Figure 2Pangenome analysis of 3 clusters related E protein. (A) The first E cluster, it shows much similar E proteins from SARS and SARS-like genomes, highlighted in the species tree (A left panel) alongside a gene tree (A right panel). (B). Protein alignment of SARS and SARS-like E protein cluster. It includes SARS (AY274119), SARS-COV-2 (MN985325 and other isolates), and two bat coronaviruses (MG772933 and KF636752). The two important features are the ion-channel forming amino acids (where N15 and V25 were shown to be key for function) and the PBM class II motif (DLLV). Both features are completely conserved in SARS and SARS-CoV-2. (C) Protein alignment from another E cluster that groups E sequences from clade 3 and 4, including MERS and coronaviruses from other animals. (D) Protein alignment of 3rd E cluster that groups sequences from clade 1, related to two bat coronaviruses. (E) Theoretical model for the SARS-nCoV-1 protein E pentamer. Left Panel: side view. The membrane is illustrated in pale orange, and membrane (MEM), luminal side (LUM), and cytoplasmic side (CYT) are labeled. Right panel: view from the cytoplasm. One chain (blue) highlights protein features. N, C: location of N and C terminus, respectively. Yellow: IC; orange: DLLV (side chains are shown as stick models). Location of the residues changed in SARS-CoV-2 E are labeled and shown in cyan. The protein structure was modeled based on the NMR model PDB id 5 × 29, and completed using our in-house modeling program (to be published). The position of the region C-terminal to K53 was adjusted compared to the NMR model (see Supplementary Figure S6) to avoid its positioning entirely within the membrane, which appears unlikely given its amino acid composition (in particular R61, K63, and N64).

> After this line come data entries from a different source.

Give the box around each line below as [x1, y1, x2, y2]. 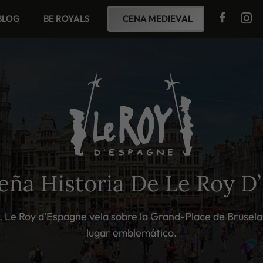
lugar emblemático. [86, 226, 177, 240]
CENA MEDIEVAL [123, 13, 193, 24]
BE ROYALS [43, 13, 90, 24]
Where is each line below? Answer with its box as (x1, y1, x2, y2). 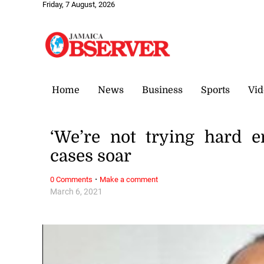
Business (142, 84, 183, 95)
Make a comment (100, 174, 159, 184)
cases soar (50, 147, 132, 166)
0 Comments (50, 174, 93, 184)
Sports (201, 84, 230, 95)
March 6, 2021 (50, 186, 103, 197)
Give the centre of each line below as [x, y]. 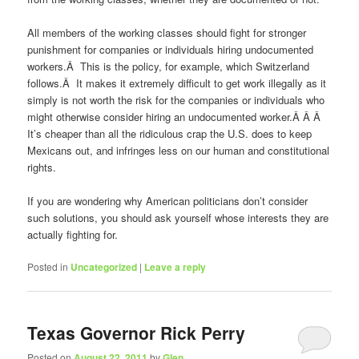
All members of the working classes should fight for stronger [167, 32]
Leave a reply [175, 266]
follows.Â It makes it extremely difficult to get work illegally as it [177, 83]
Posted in [48, 266]
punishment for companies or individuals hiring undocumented [171, 49]
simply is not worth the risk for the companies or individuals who [176, 99]
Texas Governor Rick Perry [137, 333]
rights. [42, 167]
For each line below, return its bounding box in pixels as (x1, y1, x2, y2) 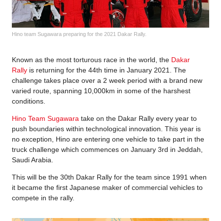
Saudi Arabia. (12, 156, 55, 164)
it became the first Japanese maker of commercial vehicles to (12, 184, 203, 192)
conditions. (12, 97, 47, 106)
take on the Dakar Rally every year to (79, 114, 197, 123)
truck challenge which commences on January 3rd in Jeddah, (12, 146, 203, 154)
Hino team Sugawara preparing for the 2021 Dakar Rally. (12, 31, 147, 37)
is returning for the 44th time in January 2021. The (27, 66, 186, 74)
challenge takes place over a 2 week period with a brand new (12, 76, 202, 85)
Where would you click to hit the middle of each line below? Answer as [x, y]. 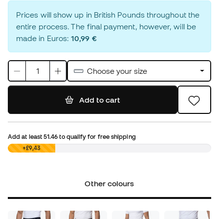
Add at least [26, 137]
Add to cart [99, 100]
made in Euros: [44, 38]
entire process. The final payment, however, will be [106, 27]
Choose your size [117, 71]
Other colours [109, 184]
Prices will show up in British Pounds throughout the [108, 15]
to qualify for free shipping [97, 137]
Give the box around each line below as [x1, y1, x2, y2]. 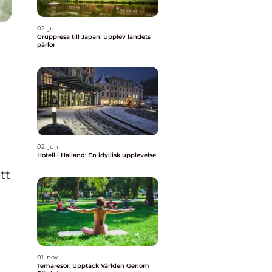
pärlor [37, 41, 55, 49]
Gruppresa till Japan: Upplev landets [37, 33, 151, 41]
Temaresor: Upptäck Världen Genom [37, 262, 149, 270]
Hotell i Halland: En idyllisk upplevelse [37, 151, 156, 159]
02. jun [37, 143, 58, 151]
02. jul [37, 24, 56, 32]
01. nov [37, 253, 58, 261]
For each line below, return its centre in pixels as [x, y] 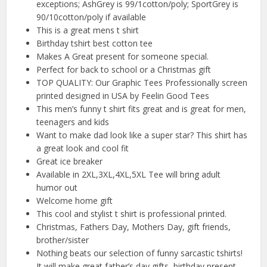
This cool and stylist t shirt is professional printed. [132, 214]
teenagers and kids [73, 122]
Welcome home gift [75, 201]
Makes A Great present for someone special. [123, 57]
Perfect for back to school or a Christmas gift [124, 70]
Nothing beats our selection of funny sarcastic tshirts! [140, 253]
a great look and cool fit [83, 148]
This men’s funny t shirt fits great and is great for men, [142, 109]
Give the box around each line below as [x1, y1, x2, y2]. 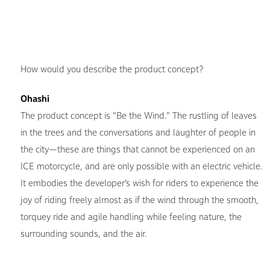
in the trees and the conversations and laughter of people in [20, 127, 256, 137]
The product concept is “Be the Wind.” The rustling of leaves [20, 110, 257, 121]
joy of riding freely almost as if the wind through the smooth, [20, 194, 259, 205]
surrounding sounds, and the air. [20, 228, 147, 239]
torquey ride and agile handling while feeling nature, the [20, 211, 242, 222]
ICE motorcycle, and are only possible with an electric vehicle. [20, 160, 263, 171]
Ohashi [20, 93, 49, 104]
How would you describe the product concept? [20, 63, 203, 74]
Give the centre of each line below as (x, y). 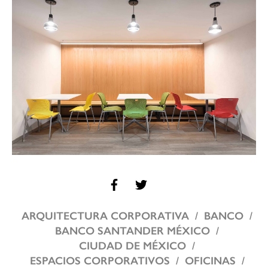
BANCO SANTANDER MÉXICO (133, 231)
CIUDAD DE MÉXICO (133, 246)
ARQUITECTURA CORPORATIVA (105, 216)
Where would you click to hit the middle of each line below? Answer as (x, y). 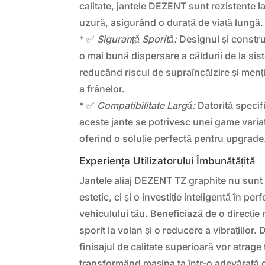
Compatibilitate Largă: (146, 105)
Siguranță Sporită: (137, 39)
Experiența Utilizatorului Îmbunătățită (167, 161)
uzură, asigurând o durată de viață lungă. (172, 22)
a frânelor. (102, 88)
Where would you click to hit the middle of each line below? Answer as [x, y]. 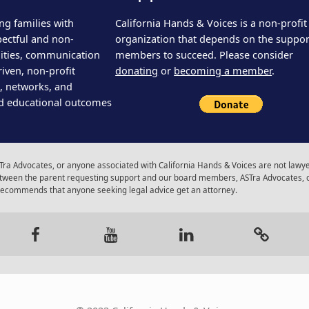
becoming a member [223, 71]
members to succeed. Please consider [205, 55]
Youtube [132, 213]
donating [137, 71]
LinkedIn [210, 213]
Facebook [62, 213]
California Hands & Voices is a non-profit [211, 23]
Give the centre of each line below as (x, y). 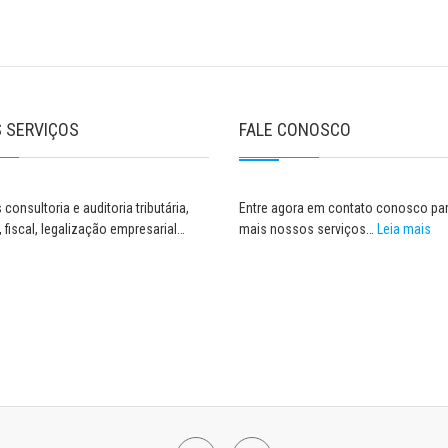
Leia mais (404, 229)
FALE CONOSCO (295, 129)
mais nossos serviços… (308, 229)

Figure 3Prevalent mutations detected from comparing over 2,000 high quality SARS-CoV-2 isolates. Mutations are labeled here as gene name followed by potential amino-acid mutation and nucleotide mutation, joined by colon character, “:”. Majority of prevalent mutations were detected in gene orf1ab. Among non-synonymous mutations two mutations, one in orf1ab and one in Spike protein, S, appear in over 1,000 isolates. A full list of mutations detected are shown in Supplementary Table 1.